TRY IT = Reproduce exactly, and only, the lines below from the one containing "proveniente da tutta" through the one containing "amore di varie".

Collection entries:

= Beginning of Section =

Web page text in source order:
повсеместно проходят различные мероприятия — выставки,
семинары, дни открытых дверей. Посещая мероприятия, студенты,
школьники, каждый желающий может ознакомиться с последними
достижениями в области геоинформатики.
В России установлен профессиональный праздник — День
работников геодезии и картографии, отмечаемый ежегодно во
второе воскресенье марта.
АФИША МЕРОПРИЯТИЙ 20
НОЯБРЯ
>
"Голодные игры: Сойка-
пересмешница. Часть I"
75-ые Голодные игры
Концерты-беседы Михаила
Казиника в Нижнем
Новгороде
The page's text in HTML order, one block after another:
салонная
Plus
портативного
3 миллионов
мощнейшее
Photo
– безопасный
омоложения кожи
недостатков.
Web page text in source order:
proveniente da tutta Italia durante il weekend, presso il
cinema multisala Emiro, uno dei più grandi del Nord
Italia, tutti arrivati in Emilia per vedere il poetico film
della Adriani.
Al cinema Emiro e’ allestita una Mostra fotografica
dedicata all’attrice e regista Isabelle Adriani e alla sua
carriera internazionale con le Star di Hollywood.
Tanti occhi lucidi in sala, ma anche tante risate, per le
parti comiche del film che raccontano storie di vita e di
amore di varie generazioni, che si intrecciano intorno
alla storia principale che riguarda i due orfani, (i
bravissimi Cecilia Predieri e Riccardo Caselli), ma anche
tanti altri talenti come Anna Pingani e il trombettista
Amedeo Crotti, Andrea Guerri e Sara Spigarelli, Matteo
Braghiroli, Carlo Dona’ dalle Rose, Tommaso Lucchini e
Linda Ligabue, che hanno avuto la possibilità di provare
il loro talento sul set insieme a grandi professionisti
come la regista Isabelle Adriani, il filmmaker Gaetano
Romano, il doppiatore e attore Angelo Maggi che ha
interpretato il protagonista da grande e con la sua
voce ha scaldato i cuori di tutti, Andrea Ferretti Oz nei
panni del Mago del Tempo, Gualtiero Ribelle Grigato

= End of Section =

RESPONSE =
proveniente da tutta Italia durante il weekend, presso il
cinema multisala Emiro, uno dei più grandi del Nord
Italia, tutti arrivati in Emilia per vedere il poetico film
della Adriani.
Al cinema Emiro e’ allestita una Mostra fotografica
dedicata all’attrice e regista Isabelle Adriani e alla sua
carriera internazionale con le Star di Hollywood.
Tanti occhi lucidi in sala, ma anche tante risate, per le
parti comiche del film che raccontano storie di vita e di
amore di varie generazioni, che si intrecciano intorno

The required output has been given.